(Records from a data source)
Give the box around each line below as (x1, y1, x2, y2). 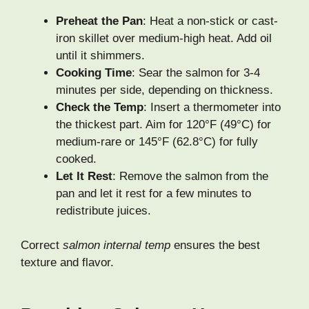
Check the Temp (56, 100, 143, 114)
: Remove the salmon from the (112, 169, 268, 183)
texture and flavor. (21, 256, 114, 270)
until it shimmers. (56, 48, 145, 62)
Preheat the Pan (56, 14, 143, 28)
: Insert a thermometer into (143, 100, 281, 114)
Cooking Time (56, 66, 132, 79)
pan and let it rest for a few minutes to (56, 186, 251, 200)
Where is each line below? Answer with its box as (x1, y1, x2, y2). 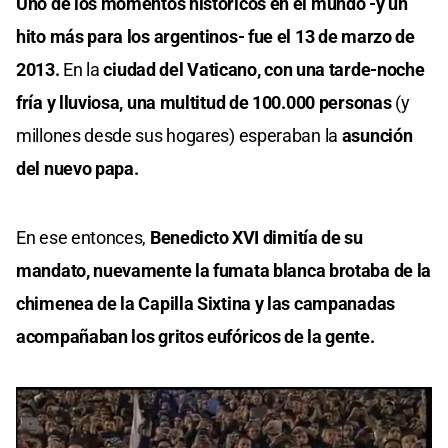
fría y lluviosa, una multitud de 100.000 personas (16, 91, 392, 113)
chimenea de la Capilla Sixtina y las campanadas (16, 292, 395, 314)
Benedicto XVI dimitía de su (149, 226, 363, 248)
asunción (341, 124, 413, 146)
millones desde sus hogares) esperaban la (16, 124, 342, 146)
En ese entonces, (16, 226, 150, 248)
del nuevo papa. (16, 157, 139, 179)
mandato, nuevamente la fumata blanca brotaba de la (16, 259, 432, 281)
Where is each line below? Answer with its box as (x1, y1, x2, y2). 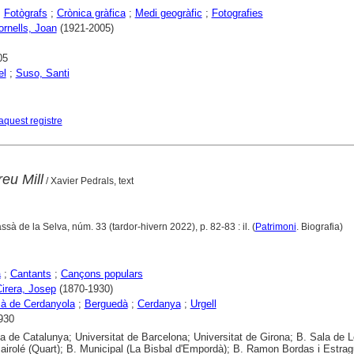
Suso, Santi (15, 67, 70, 80)
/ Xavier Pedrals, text (43, 175, 134, 187)
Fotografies (211, 7, 263, 20)
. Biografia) (296, 221, 345, 233)
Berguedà (84, 298, 128, 311)
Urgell (190, 298, 217, 311)
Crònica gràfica (56, 7, 126, 20)
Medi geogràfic (134, 7, 202, 20)
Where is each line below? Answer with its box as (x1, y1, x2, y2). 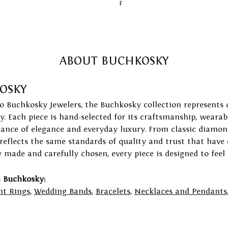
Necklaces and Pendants (134, 187, 227, 196)
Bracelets (95, 187, 130, 196)
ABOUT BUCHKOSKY (59, 54, 169, 68)
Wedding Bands (34, 187, 92, 196)
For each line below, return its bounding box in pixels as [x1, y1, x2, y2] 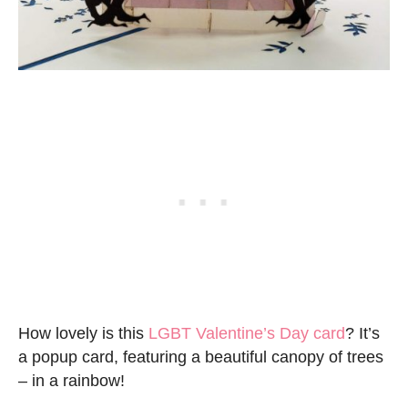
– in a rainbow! [18, 372, 125, 391]
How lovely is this [18, 324, 148, 343]
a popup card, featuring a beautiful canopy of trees [18, 348, 383, 367]
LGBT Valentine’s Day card [148, 324, 345, 343]
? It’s [345, 324, 380, 343]
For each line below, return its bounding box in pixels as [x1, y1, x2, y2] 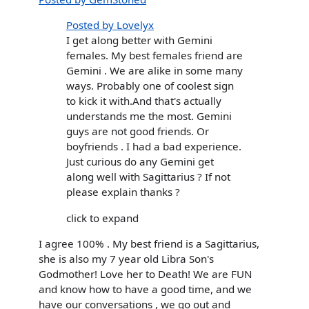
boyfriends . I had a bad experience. [66, 139, 241, 154]
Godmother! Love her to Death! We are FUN [39, 266, 252, 281]
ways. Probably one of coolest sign [66, 79, 234, 93]
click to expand [66, 210, 139, 225]
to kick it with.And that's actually [66, 94, 221, 108]
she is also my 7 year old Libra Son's [39, 251, 214, 266]
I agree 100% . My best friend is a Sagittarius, [39, 236, 259, 250]
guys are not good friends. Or [66, 124, 209, 139]

▶ **Task objective**
Exactly restate the lines from the beginning of the data through the line with "boyfriends . I", and no others, keeping pictures out.

▶ **Exercise output**
Give the box around each line below as (x1, y1, x2, y2). 
Check the Temp (56, 100, 143, 114)
: Remove the salmon from the (112, 169, 268, 183)
texture and flavor. (21, 256, 114, 270)
until it shimmers. (56, 48, 145, 62)
Preheat the Pan (56, 14, 143, 28)
: Insert a thermometer into (143, 100, 281, 114)
Cooking Time (56, 66, 132, 79)
pan and let it rest for a few minutes to (56, 186, 251, 200)
Where is each line below? Answer with its box as (x1, y1, x2, y2). 
fría y lluviosa, una multitud de 100.000 personas (16, 91, 392, 113)
chimenea de la Capilla Sixtina y las campanadas (16, 292, 395, 314)
Benedicto XVI dimitía de su (149, 226, 363, 248)
asunción (341, 124, 413, 146)
millones desde sus hogares) esperaban la (16, 124, 342, 146)
En ese entonces, (16, 226, 150, 248)
del nuevo papa. (16, 157, 139, 179)
mandato, nuevamente la fumata blanca brotaba de la (16, 259, 432, 281)
Where is each line below? Answer with its box as (x1, y1, x2, y2). 
Suso, Santi (15, 67, 70, 80)
/ Xavier Pedrals, text (43, 175, 134, 187)
Fotografies (211, 7, 263, 20)
. Biografia) (296, 221, 345, 233)
Berguedà (84, 298, 128, 311)
Urgell (190, 298, 217, 311)
Crònica gràfica (56, 7, 126, 20)
Medi geogràfic (134, 7, 202, 20)
Where is each line below? Answer with its box as (x1, y1, x2, y2). 
Necklaces and Pendants (134, 187, 227, 196)
Bracelets (95, 187, 130, 196)
ABOUT BUCHKOSKY (59, 54, 169, 68)
Wedding Bands (34, 187, 92, 196)
For each line below, return its bounding box in pixels as [x1, y1, x2, y2] 
– in a rainbow! [18, 372, 125, 391]
How lovely is this [18, 324, 148, 343]
a popup card, featuring a beautiful canopy of trees [18, 348, 383, 367]
LGBT Valentine’s Day card [148, 324, 345, 343]
? It’s [345, 324, 380, 343]
For each line below, return its bounding box in pixels as [x1, y1, x2, y2] 
boyfriends . I had a bad experience. [66, 139, 241, 154]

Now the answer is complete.